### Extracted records
►
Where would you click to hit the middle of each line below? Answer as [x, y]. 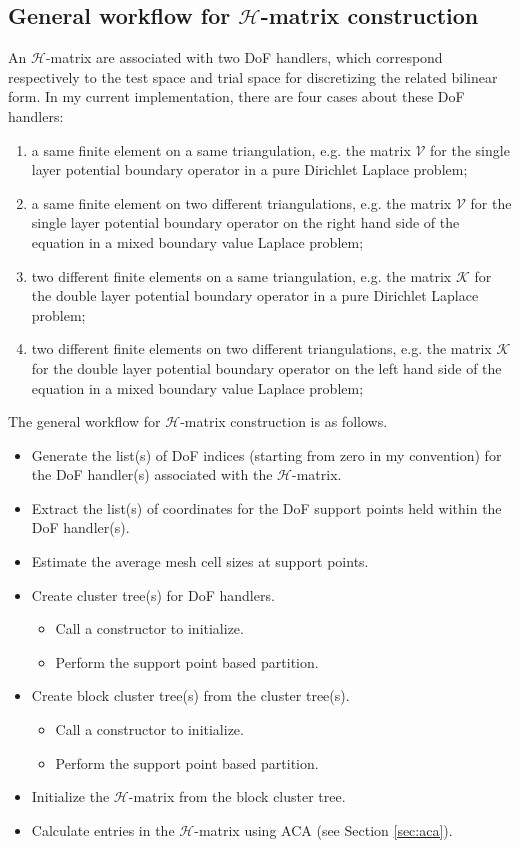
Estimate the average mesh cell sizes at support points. [200, 561]
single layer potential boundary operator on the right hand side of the [245, 222]
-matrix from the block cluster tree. [237, 796]
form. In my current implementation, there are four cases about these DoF [236, 96]
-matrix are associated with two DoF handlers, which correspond [244, 57]
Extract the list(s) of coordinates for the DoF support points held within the [266, 507]
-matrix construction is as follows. [284, 421]
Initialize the [70, 796]
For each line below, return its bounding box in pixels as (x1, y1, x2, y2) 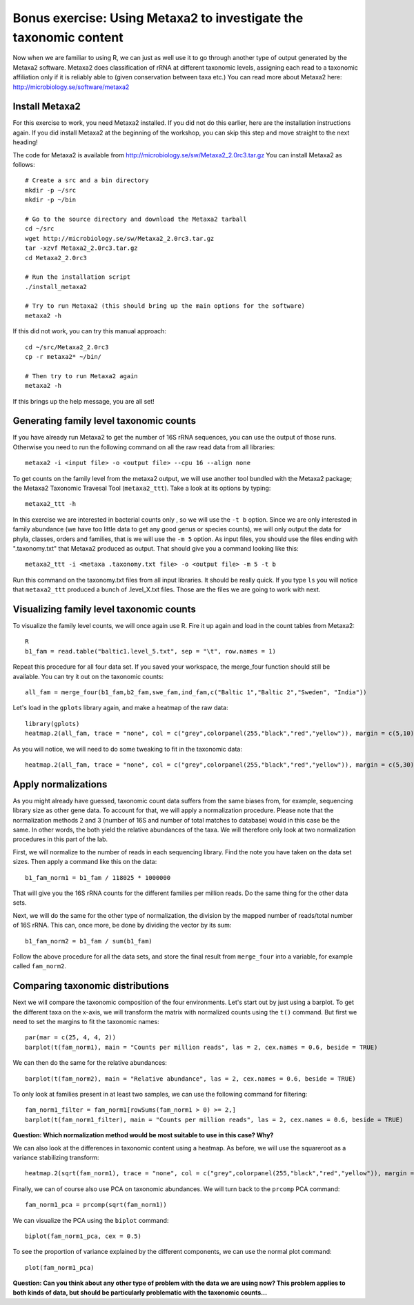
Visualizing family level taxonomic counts (12, 603, 196, 615)
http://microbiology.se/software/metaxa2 (12, 83, 130, 91)
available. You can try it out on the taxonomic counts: (12, 672, 164, 680)
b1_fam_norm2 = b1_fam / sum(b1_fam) (25, 937, 153, 945)
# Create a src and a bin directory (25, 177, 149, 184)
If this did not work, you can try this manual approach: (12, 327, 167, 335)
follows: (12, 160, 35, 168)
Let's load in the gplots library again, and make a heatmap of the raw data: (12, 704, 228, 712)
◄
### ASSIGNMENT
Please reproduce the lines from the line with "single layer potential" to the line with "-matrix construction is", both ends included, exactly as they appear above.

### WORKED SOLUTION
single layer potential boundary operator on the right hand side of the [245, 222]
-matrix from the block cluster tree. [237, 796]
form. In my current implementation, there are four cases about these DoF [236, 96]
-matrix are associated with two DoF handlers, which correspond [244, 57]
Extract the list(s) of coordinates for the DoF support points held within the [266, 507]
-matrix construction is as follows. [284, 421]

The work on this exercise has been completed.